Dans l’approche thérapeutique humaine, l’utilisation d’une association de plusieurs bactériophages différents semble la plus rationnelle. Cette association en cocktail est justifiée par deux raisons : a) augmenter le spectre global de couverture du mélange en sommant les spectres individuels de bactériophages ciblant différents récepteurs bactériens ; b) minimiser la probabilité d’apparition d’une souche résistante au cocktail : il est en effet plus difficile pour une souche de résister simultanément à plusieurs assaillants qu’à un seul. Ce dernier point impose néanmoins que (i) les bactériophages du cocktail possèdent des spectres d’hôtes redondants (la bactérie est ciblée par plusieurs phages différents), (ii) les mécanismes d’infection des bactériophages ne soient pas antagonistes (récepteurs bactériens différents) et (iii) le mécanisme de résistance bactérienne à l’un des bactériophages ne bloque pas l’action d’autres bactériophages [11]. Enfin, (iv), il convient de s’assurer que les bactériophages ne se neutralisent pas les uns les autres lorsqu’ils sont assemblés en cocktails [12].
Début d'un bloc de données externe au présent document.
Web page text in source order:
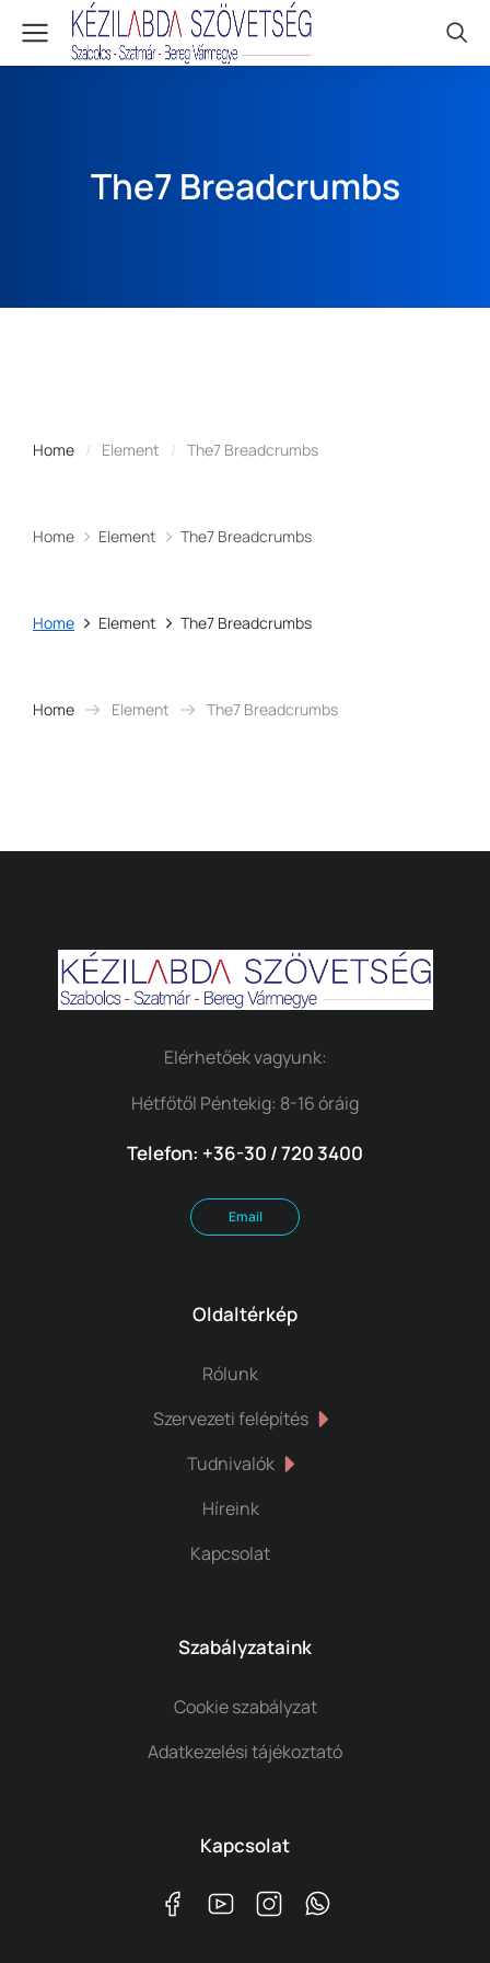
The7 Breadcrumbs
You are here:
Home Element The7 Breadcrumbs
You are here:
Home Element The7 Breadcrumbs
You are here:
Home Element The7 Breadcrumbs
You are here:
Home Element The7 Breadcrumbs
Elérhetőek vagyunk:
Hétfőtől Péntekig: 8-16 óráig
Telefon: +36-30 / 720 3400
Email
Oldaltérkép
Rólunk
Szervezeti felépítés
Tudnivalók
Híreink
Kapcsolat
Szabályzataink
Cookie szabályzat
Adatkezelési tájékoztató
Kapcsolat
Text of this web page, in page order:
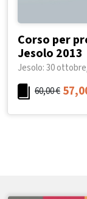
Corso per
Jesolo 2013
Jesolo: 30
60,00€
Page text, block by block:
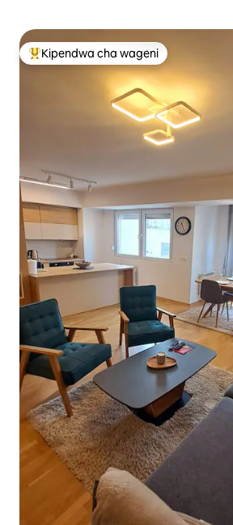
Kipendwa maarufu cha wageni
Kipendwa cha wageni
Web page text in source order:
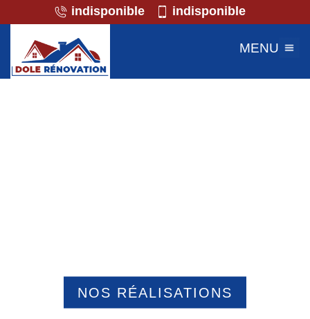
indisponible indisponible
MENU
NOS RÉALISATIONS
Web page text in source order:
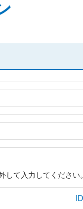
て入力してください。
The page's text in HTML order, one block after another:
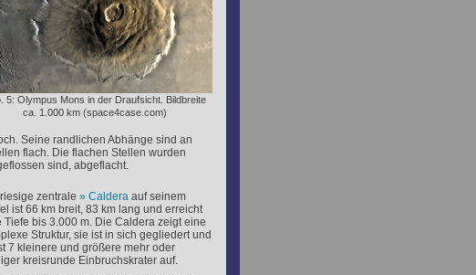
5: Olympus Mons in der Draufsicht. Bildbreite
ca. 1.000 km (space4case.com)
Seine randlichen Abhänge sind an
flach. Die flachen Stellen wurden
sind, abgeflacht.
zentrale Calderaauf seinem
ist 66 km breit, 83 km lang und erreicht
Tiefe bis 3.000 m. Die Caldera zeigt eine
Struktur, sie ist in sich gegliedert und
7 kleinere und größere mehr oder
kreisrunde Einbruchskrater auf.
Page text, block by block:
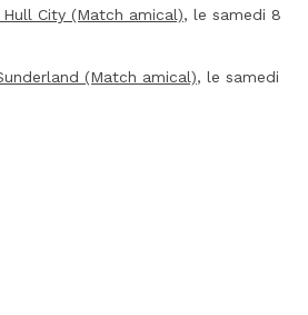
City (Match amical), le samedi 8
(Match amical), le samedi
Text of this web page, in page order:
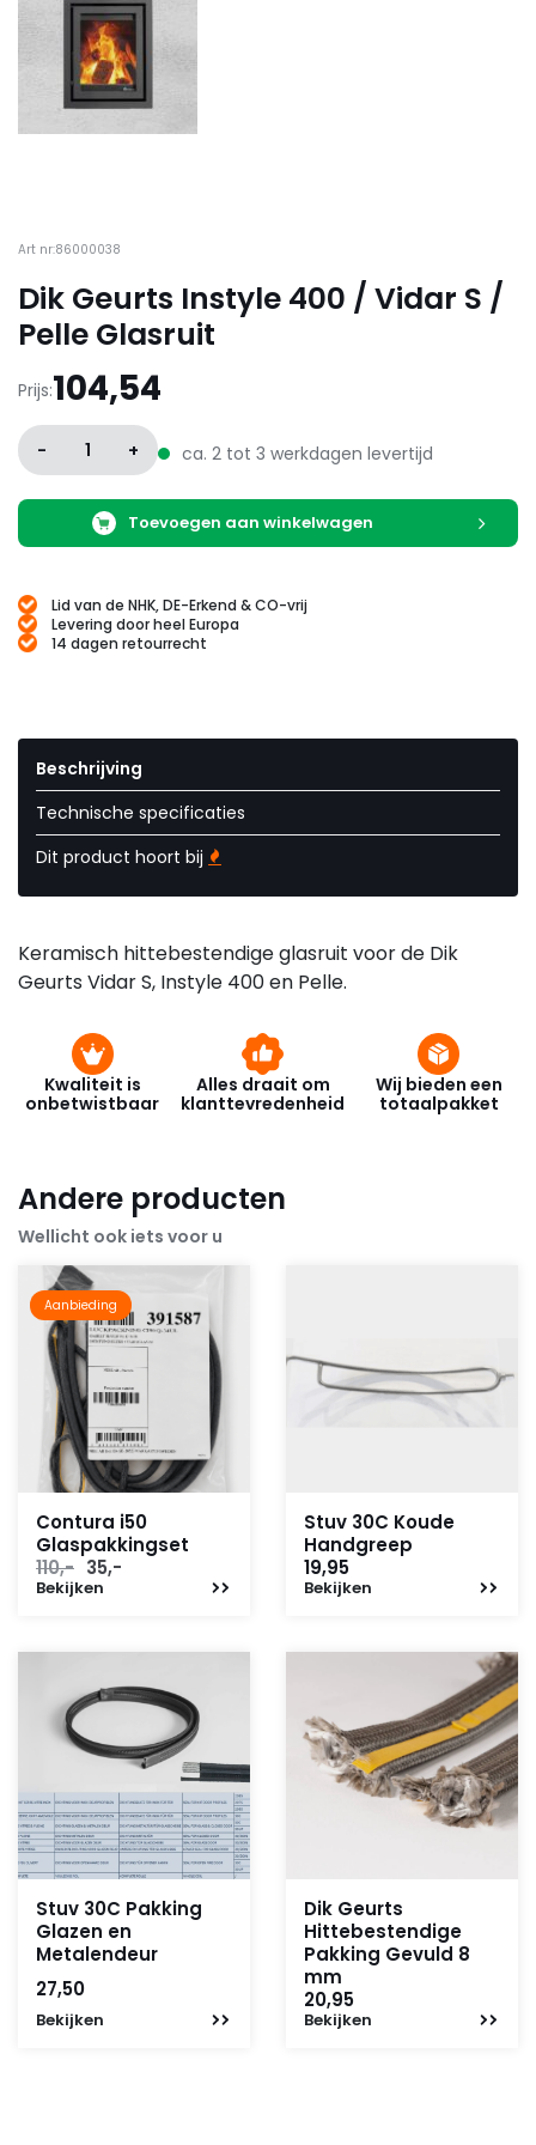
Art nr:86000038
Dik Geurts Instyle 400 / Vidar S /
Pelle Glasruit
Prijs:104,54
- 1 + ca. 2 tot 3 werkdagen levertijd
Toevoegen aan winkelwagen
Lid van de NHK, DE-Erkend & CO-vrij
Levering door heel Europa
14 dagen retourrecht
Beschrijving
Technische specificaties
Dit product hoort bij
Keramisch hittebestendige glasruit voor de Dik
Geurts Vidar S, Instyle 400 en Pelle.
Kwaliteit is
onbetwistbaar
Alles draait om
klanttevredenheid
Wij bieden een
totaalpakket
Andere producten
Wellicht ook iets voor u
Aanbieding
Contura i50
Glaspakkingset
110,- Oorspronkelijke
prijs
35,-
Bekijken
Stuv 30C Koude
Handgreep
19,95
Bekijken
Stuv 30C Pakking
Glazen en
Metalendeur
27,50
Bekijken
Dik Geurts
Hittebestendige
Pakking Gevuld 8
mm
20,95
Bekijken
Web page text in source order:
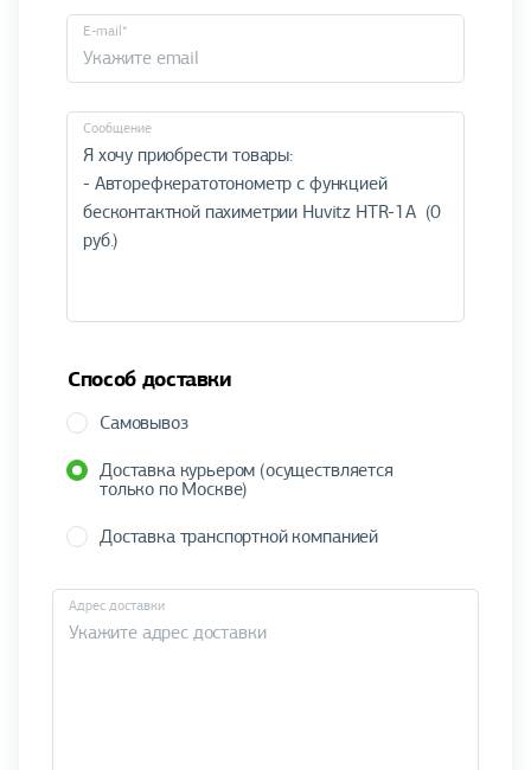
E-mail*
Cообщение
Способ доставки
Самовывоз
Доставка курьером (осуществляется
только по Москве)
Доставка транспортной компанией
Адрес доставки
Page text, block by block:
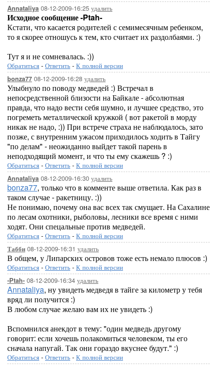
Annataliya 08-12-2009-16:25 удалить
Исходное сообщение -Ptah-
Кстати, что касается родителей с семимесячным ребенком,
то я скорее отношусь к тем, кто считает их раздолбаями. :)
Тут я и не сомневалась. :))
Обратиться - Ответить - К полной версии
bonza77 08-12-2009-16:28 удалить
Улыбнуло по поводу медведей :) Встречал в
непосредственной близости на Байкале - абсолютная
правда, что надо вести себя шумно, и лучшее средство, это
погреметь металлической кружкой ( вот ракетой в морду
никак не надо, :)) При встрече страха не наблюдалось, зато
позже, с внутренним ужасом приходилось ходить в Тайгу
"по делам" - неожиданно выйдет такой парень в
неподходящий момент, и что ты ему скажешь ? :)
Обратиться - Ответить - К полной версии
Annataliya 08-12-2009-16:30 удалить
bonza77, только что в комменте выше ответила. Как раз в
таком случае - ракетницу. :))
Не понимаю, почему она вас всех так смущает. На Сахалине
по лесам охотники, рыболовы, лесники все время с ними
ходят. Они спецальные против медведей.
Обратиться - Ответить - К полной версии
Табби 08-12-2009-16:31 удалить
В общем, у Липарских островов тоже есть немало плюсов :)
Обратиться - Ответить - К полной версии
-Ptah- 08-12-2009-16:34 удалить
Annataliya, ну увидеть медведя в тайге за километр у тебя
вряд ли получится :)
В любом случае желаю вам их не увидеть :)
Вспомнился анекдот в тему: "один медведь другому
говорит: если хочешь полакомиться человеком, ты его
сначала напугай. Так они гораздо вкуснее будут." :)
Обратиться - Ответить - К полной версии
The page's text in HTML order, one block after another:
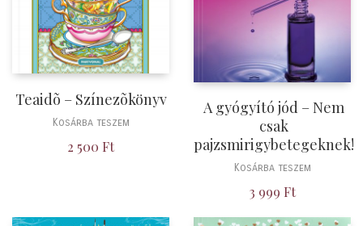
Teaidõ – Színezõkönyv
Kosárba teszem
2 500 Ft
A gyógyító jód – Nem
csak
pajzsmirigybetegeknek!
Kosárba teszem
3 999 Ft
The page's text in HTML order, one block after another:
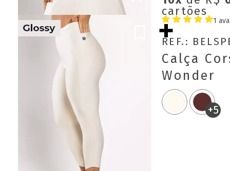
cartões
1
REF.:
+5
Calça
Wonder
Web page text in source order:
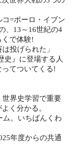
=ポーロ・イブン
、13～16世紀の4
くで体験!
投げられた」
史』に登場する人
てついてくる!
界史学習で重要
く分かる。
。いちばんくわ
年度からの共通
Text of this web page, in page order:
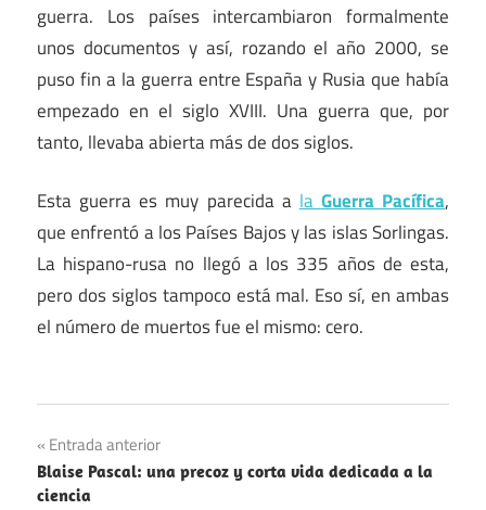
guerra. Los países intercambiaron formalmente
unos documentos y así, rozando el año 2000, se
puso fin a la guerra entre España y Rusia que había
empezado en el siglo XVIII. Una guerra que, por
tanto, llevaba abierta más de dos siglos.
Esta guerra es muy parecida alaGuerra Pacífica,
que enfrentó a los Países Bajos y las islas Sorlingas.
La hispano-rusa no llegó a los 335 años de esta,
pero dos siglos tampoco está mal. Eso sí, en ambas
el número de muertos fue el mismo: cero.
Navegación
de
Entrada anterior
Blaise Pascal: una precoz y corta vida dedicada a la
ciencia
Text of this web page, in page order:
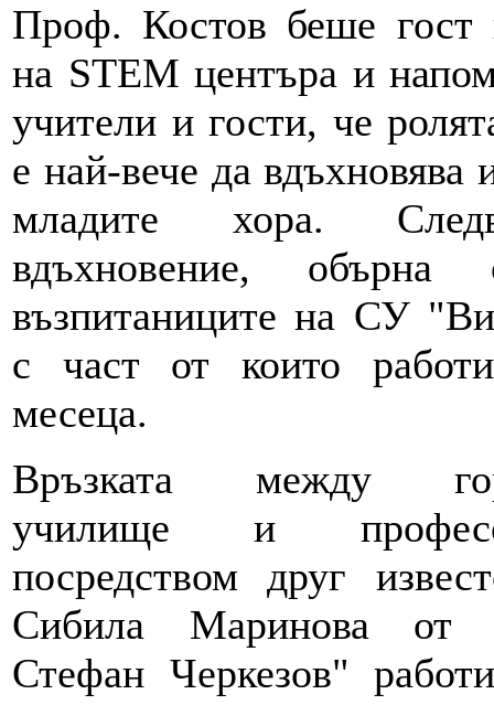
Проф. Костов беше гост
на STEM центъра и
учители и гости, че
е най-вече да вдъхновява
младите хора.
вдъхновение,
възпитаниците на СУ
с част от които
месеца.
Връзката между
училище и
посредством друг
Сибила Маринова
Стефан Черкезов"
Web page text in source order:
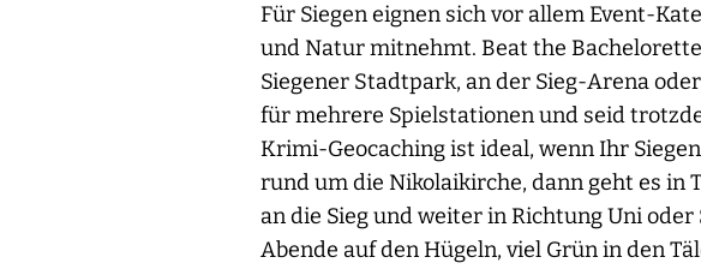
Für Siegen eignen sich vor allem Event-
und Natur mitnehmt. Beat the
Siegener Stadtpark, an der Sieg-Arena
für mehrere Spielstationen und seid
Krimi-Geocaching ist ideal, wenn Ihr
rund um die Nikolaikirche, dann geht es in
an die Sieg und weiter in Richtung Uni
Abende auf den Hügeln, viel Grün in den
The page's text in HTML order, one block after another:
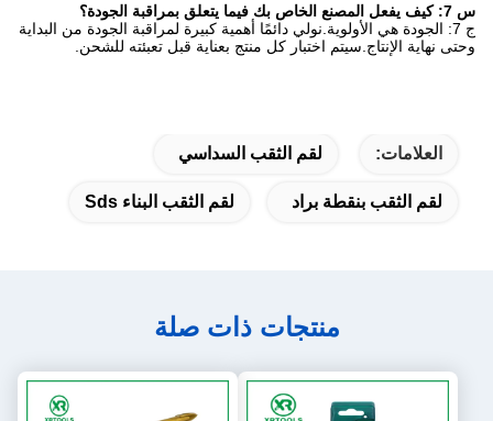
س 7: كيف يفعل المصنع الخاص بك فيما يتعلق بمراقبة الجودة؟
ج 7: الجودة هي الأولوية.نولي دائمًا أهمية كبيرة لمراقبة الجودة من البداية
وحتى نهاية الإنتاج.سيتم اختبار كل منتج بعناية قبل تعبئته للشحن.
العلامات: لقم الثقب السداسي
لقم الثقب بنقطة براد لقم الثقب البناء Sds
منتجات ذات صلة
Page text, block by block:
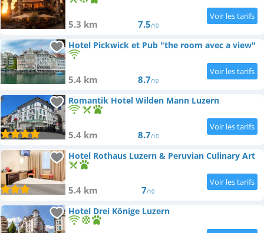
5.3 km 7.5/10
Hotel Pickwick et Pub "the room avec a view"
5.4 km 8.7/10
Romantik Hotel Wilden Mann Luzern
5.4 km 8.7/10
Hotel Rothaus Luzern & Peruvian Culinary Art
5.4 km 7/10
Hotel Drei Könige Luzern
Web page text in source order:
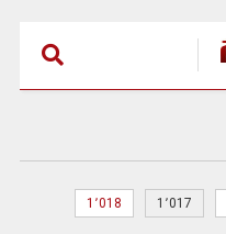
1٬017 1٬018
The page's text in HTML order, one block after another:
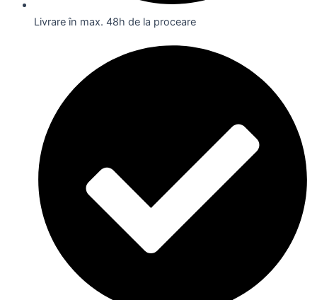
Livrare în max. 48h de la proceare
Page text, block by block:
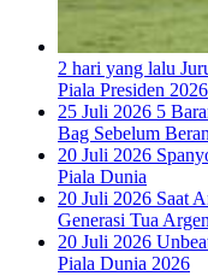
2 hari yang lalu
Piala Presiden 2026
25 Juli 2026 5
Bag Sebelum
20 Juli 2026
Piala Dunia
20 Juli 2026 Saat
Generasi Tua
20 Juli 2026
Piala Dunia 2026
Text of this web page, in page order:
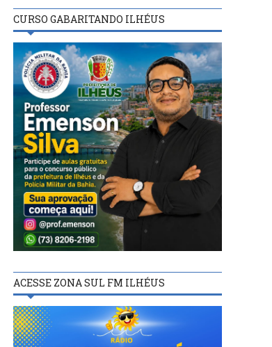
CURSO GABARITANDO ILHÉUS
ACESSE ZONA SUL FM ILHÉUS
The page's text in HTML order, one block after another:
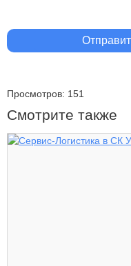
Просмотров: 151
Смотрите также
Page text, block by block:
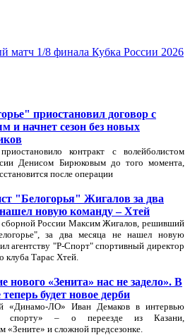
матч 1/8 финала Кубка России 2026
приостановил договор с
и начнет сезон без новых
контракт с волейболистом
Денисом Бирюковым до того момента,
после операции
"Белогорья" Жигалов за два
новую команду – Хтей
сборной России Максим Жигалов, решивший
за два месяца не нашел новую
агентству "Р-Спорт" спортивный директор
клуба Тарас Хтей.
нового «Зенита» нас не задело». В
будет новое дерби
«Динамо-ЛО» Иван Демаков в интервью
спорту» – о переезде из Казани,
«Зените» и сложной предсезонке.
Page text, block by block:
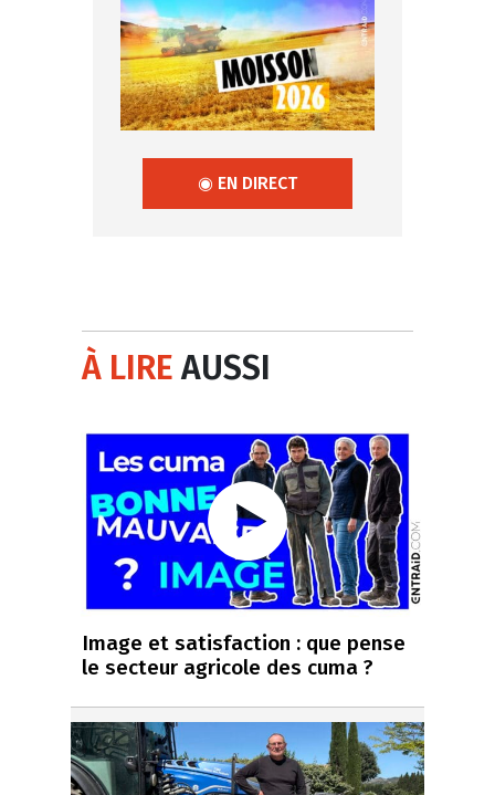
◉ EN DIRECT
À LIREAUSSI
Image et satisfaction : que pense
le secteur agricole des cuma ?
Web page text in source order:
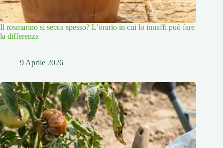
Il rosmarino si secca spesso? L’orario in cui lo innaffi può fare
la differenza
9 Aprile 2026
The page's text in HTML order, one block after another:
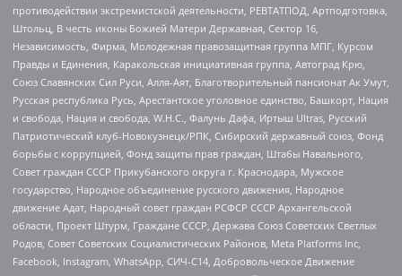
противодействии экстремистской деятельности, РЕВТАТПОД, Артподготовка,
Штольц, В честь иконы Божией Матери Державная, Сектор 16,
Независимость, Фирма, Молодежная правозащитная группа МПГ, Курсом
Правды и Единения, Каракольская инициативная группа, Автоград Крю,
Союз Славянских Сил Руси, Алля-Аят, Благотворительный пансионат Ак Умут,
Русская республика Русь, Арестантское уголовное единство, Башкорт, Нация
и свобода, Нация и свобода, W.H.С., Фалунь Дафа, Иртыш Ultras, Русский
Патриотический клуб-Новокузнецк/РПК, Сибирский державный союз, Фонд
борьбы с коррупцией, Фонд защиты прав граждан, Штабы Навального,
Совет граждан СССР Прикубанского округа г. Краснодара, Мужское
государство, Народное объединение русского движения, Народное
движение Адат, Народный совет граждан РСФСР СССР Архангельской
области, Проект Штурм, Граждане СССР, Держава Союз Советских Светлых
Родов, Совет Советских Социалистических Районов, Meta Platforms Inc,
Facebook, Instagram, WhatsApp, СИЧ-С14, Добровольческое Движение
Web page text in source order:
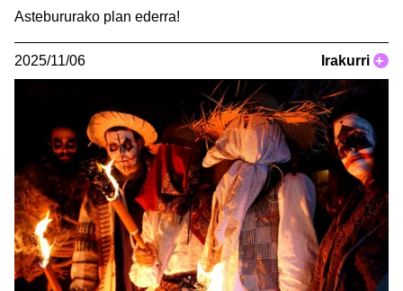
Astebururako plan ederra!
2025/11/06 Irakurri +
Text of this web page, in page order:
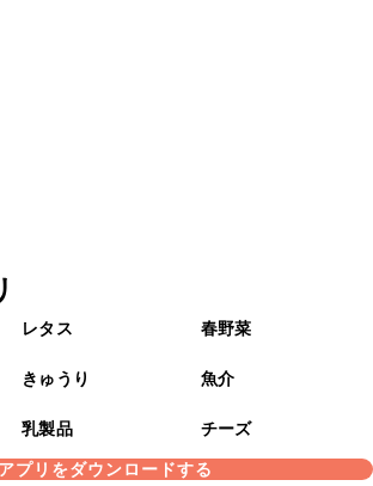
レタス 春野菜
きゅうり 魚介
乳製品
チーズ
アプリをダウンロードする

Si l’utilisation de cocktails repose sur des principes simples, leurs mises en œuvre pour traiter des patients est quant à elle envisagée de deux manières différentes : une approche sur-mesure (personnalisée) ou prêt-à-porter (pour le plus grand nombre) [13].

Dans l’approche sur-mesure, il s’agit d’apporter le ou les bactériophages les plus actifs sur l’agent étiologique qui doit, par définition, être connu et isolé. La largeur du spectre du ou des bactériophages importe peu dès lors que ceux-ci infectent le pathogène causal. Le caractère personnalisé impose de choisir le ou les meilleurs candidats au sein d’une collection préétablie (phagothèque), ou du patient lui-même (exploitation de son « phagobiote ») ou encore plus simplement de l’environnement (isolement de novo). Cette approche est particulièrement pertinente dans le cadre des infections chroniques et/ou pour lesquelles un délai de prise en charge (nécessaire à l’exécution des tests d’activité bactériophage-bactérie) est possible.

Dans le cas du prêt-à-porter, il s’agit d’administrer un cocktail préétabli, dont le champ d’action a été déterminé au préalable. La conception d’un cocktail est idéalement basée sur des données épidémiologiques (E. coli est la bactérie retrouvée dans plus de 90 % des infections urinaires communautaires par exemple) et sur des données phénotypiques (par exemple 80 % des souches rencontrées dans ce type d’infection expriment tel phénotype spécifiquement ciblé par tel phage). Il est constitué de façon à obtenir la couverture la plus large possible des souches statistiquement les plus représentées dans un type d’infection donné. Il s’agit donc d’un cocktail permettant de cibler plusieurs souches bactériennes connues pour être impliquées dans les infections considérées. Toutefois cette stratégie est susceptible de laisser non couverte une fraction microbiologique épidémiologiquement moins représentée (pari microbiologique, au même titre que celui fait lors d’une antibiothérapie probabiliste).

Ces deux approches ne s’excluent pas l’une de l’autre et sont conceptuellement adaptables à chaque situation clinique. De plus, la réévaluation périodique de la composition de ces cocktails semble nécessaire afin de garantir une activité antibactérienne optimale, afin de s’adapter aux résistances des souches qui apparaitront inéluctablement et d’accompagner les modifications d’épidémiologie bactérienne [11].